Individuals with a rare genetic condition known as phenylketonuria, or PKU, receive a difficult-to-follow prescription. They must severely limit their consumption of protein, completely avoiding mealtime staples such as meat, cheese and even bread. Not surprisingly, for many, diet is a constant struggle.
In an effort to expand their dietary options, a team of UW-Madison scientists is assessing a unique protein found only in whey, the liquid byproduct of cheese-making, that appears to be safe for this group to eat. As published today in the Journal of Nutrition, the team found that this protein-when supplemented with a few amino acids-supports the growth of young, normal mice. More importantly, mice with a version of PKU fared well on this whey protein diet and had relatively low levels of PKU-associated toxins in their brain tissue and blood.
These findings open the door to the possibility that individuals with PKU will be able to eat foods enriched with the whey protein.

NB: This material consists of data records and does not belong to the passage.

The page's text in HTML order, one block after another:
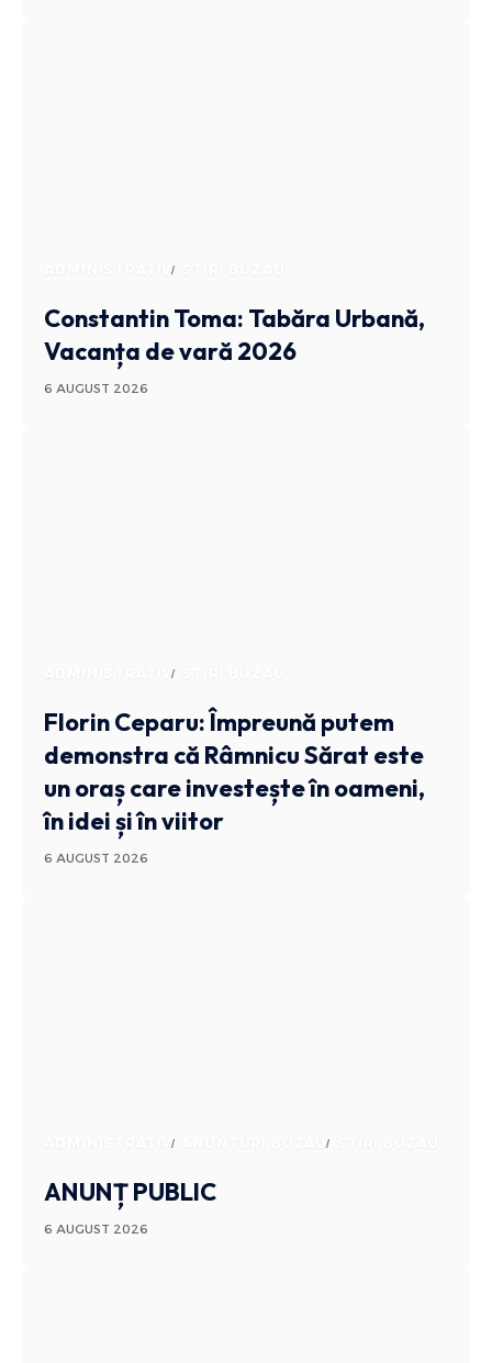
ADMINISTRATIV
Constantin Toma: Tabăra Urbană,
Vacanța de vară 2026
6 AUGUST 2026
ADMINISTRATIV
Florin Ceparu: Împreună putem
demonstra că Râmnicu Sărat este
un oraș care investește în oameni,
în idei și în viitor
6 AUGUST 2026
ADMINISTRATIV ANUNTURI BUZAU
ANUNȚ PUBLIC
6 AUGUST 2026
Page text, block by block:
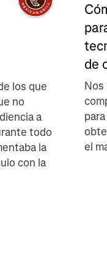
los que
no
a
todo
la
con la
de
Nos
el
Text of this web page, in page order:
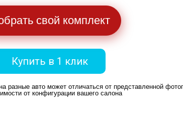
свой комплект
Купить в 1 клик
разные авто может отличаться от представленной
от конфигурации вашего салона
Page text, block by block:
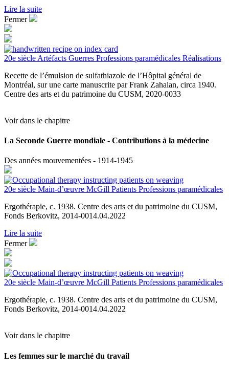
Lire la suite
Fermer
20e siècle Artéfacts Guerres Professions paramédicales Réalisations
Recette de l’émulsion de sulfathiazole de l’Hôpital général de
Montréal, sur une carte manuscrite par Frank Zahalan, circa 1940.
Centre des arts et du patrimoine du CUSM, 2020-0033
Voir dans le chapitre
La Seconde Guerre mondiale - Contributions à la médecine
Des années mouvementées - 1914-1945
20e siècle Main-d’œuvre McGill Patients Professions paramédicales
Ergothérapie, c. 1938. Centre des arts et du patrimoine du CUSM,
Fonds Berkovitz, 2014-0014.04.2022
Lire la suite
Fermer
20e siècle Main-d’œuvre McGill Patients Professions paramédicales
Ergothérapie, c. 1938. Centre des arts et du patrimoine du CUSM,
Fonds Berkovitz, 2014-0014.04.2022
Voir dans le chapitre
Les femmes sur le marché du travail
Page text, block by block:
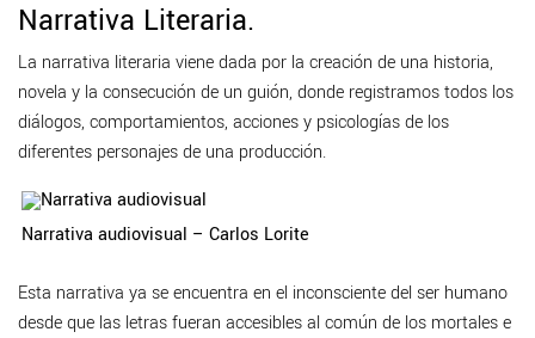
Narrativa Literaria.
La narrativa literaria viene dada por la creación de una historia,
novela y la consecución de un guión, donde registramos todos los
diálogos, comportamientos, acciones y psicologías de los
diferentes personajes de una producción.
Narrativa audiovisual – Carlos Lorite
Esta narrativa ya se encuentra en el inconsciente del ser humano
desde que las letras fueran accesibles al común de los mortales e
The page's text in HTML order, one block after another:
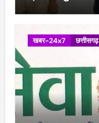
खबर-24x7 छत्तीसगढ़
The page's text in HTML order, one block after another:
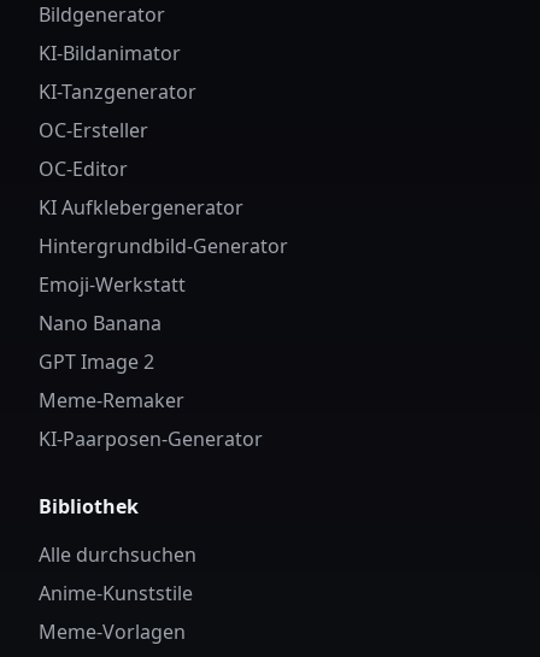
Bildgenerator
KI-Bildanimator
KI-Tanzgenerator
OC-Ersteller
OC-Editor
KI Aufklebergenerator
Hintergrundbild-Generator
Emoji-Werkstatt
Nano Banana
GPT Image 2
Meme-Remaker
KI-Paarposen-Generator
Bibliothek
Alle durchsuchen
Anime-Kunststile
Meme-Vorlagen

“We did these studies in mice to show that (eating this protein) is going to be feasible in humans,” says Denise Ney, a professor of nutritional sciences who headed up the study, which was funded by the UW-Madison Graduate School and the U.S. Department of Agriculture. “It”s so important to individuals on this diet to have new options, to have their diet liberalized. It”s a quality-of-life issue.”
There are around 15,000 people in the United States with PKU. From birth, they lack the enzyme responsible for breaking down phenylalanine, one of the 20 major amino acids that form the proteins we eat in everyday foods. They must avoid protein because, while small amounts of phenylalanine are required for life, excess amounts stay in their bodies indefinitely and interfere with brain function. Those who go off-diet often suffer from concentration problems and depression. A few even sustain permanent brain damage.
Instead of eating protein directly, people with PKU drink a foul-tasting cocktail of amino acids to meet most of their body”s daily protein needs. It tastes so bad that many struggle to drink enough to meet their doctor”s orders.
Ney hopes to reduce reliance on this cocktail by offering an alternative-foods and beverages made with glycomacropeptide, the only known dietary protein that is phenylalanine-free. Mark Etzel, a UW-Madison food engineer and fellow co-author on the paper, developed a method to purify this unique protein from cheese whey.
“Glycomacropeptide is lousy from the standpoint of protein quality. It doesn”t have the right proportion of essential amino acids,” says Ney. “However, we show that by supplementing it with the right amino acids, the mice grow just fine. This establishes the nutritional adequacy of this diet.”
Her team also looked at the brains of mice with PKU, where phenylalanine causes problems. “Perhaps the most interesting observation about the mice that were fed glycomacropeptide is that they had a 20 percent decrease in phenylalanine in their brains (compared to those fed the equivalent of the traditional amino-acid diet prescribed to humans). That”s a pretty good drop, and we saw it consistently in five different areas of the brain.”
Phenylalanine was also lower in the blood of these mice, by about 11 percent.
Upon learning about these positive results, various grassroots organizations that support the PKU community decided to fund this project, helping the UW-Madison team move more quickly in the direction of real-world applications. Already, Kathy Nelson, a researcher at the Wisconsin Center for Dairy Research, has created a line of glycomacropeptide-fortified foods, including pudding, fruit rolls, crackers and an assortment of flavorful drinks. Prototypes are currently being tested in a human clinical study funded by the National Institutes of Health, and the preliminary results look promising, says Ney.
In the future, Ney thinks this protein could replace about half of a person”s daily dose of the amino acid drink. Most people with PKU drink two or three cups per day. By consuming a glycomacropeptide-fortified pudding cup, fruit roll or sports drink, they may be able to drink just one or two.
This is exactly what Ann Zimmerman of Middleton, Wis. would like to see. Her 10-year old daughter Jessica recently began refusing to drink her amino acid drink at school, after getting teased a few times. “While we wait for treatments that address the underlying problem of PKU,” says Zimmerman, “glycomacropeptide is what we need.”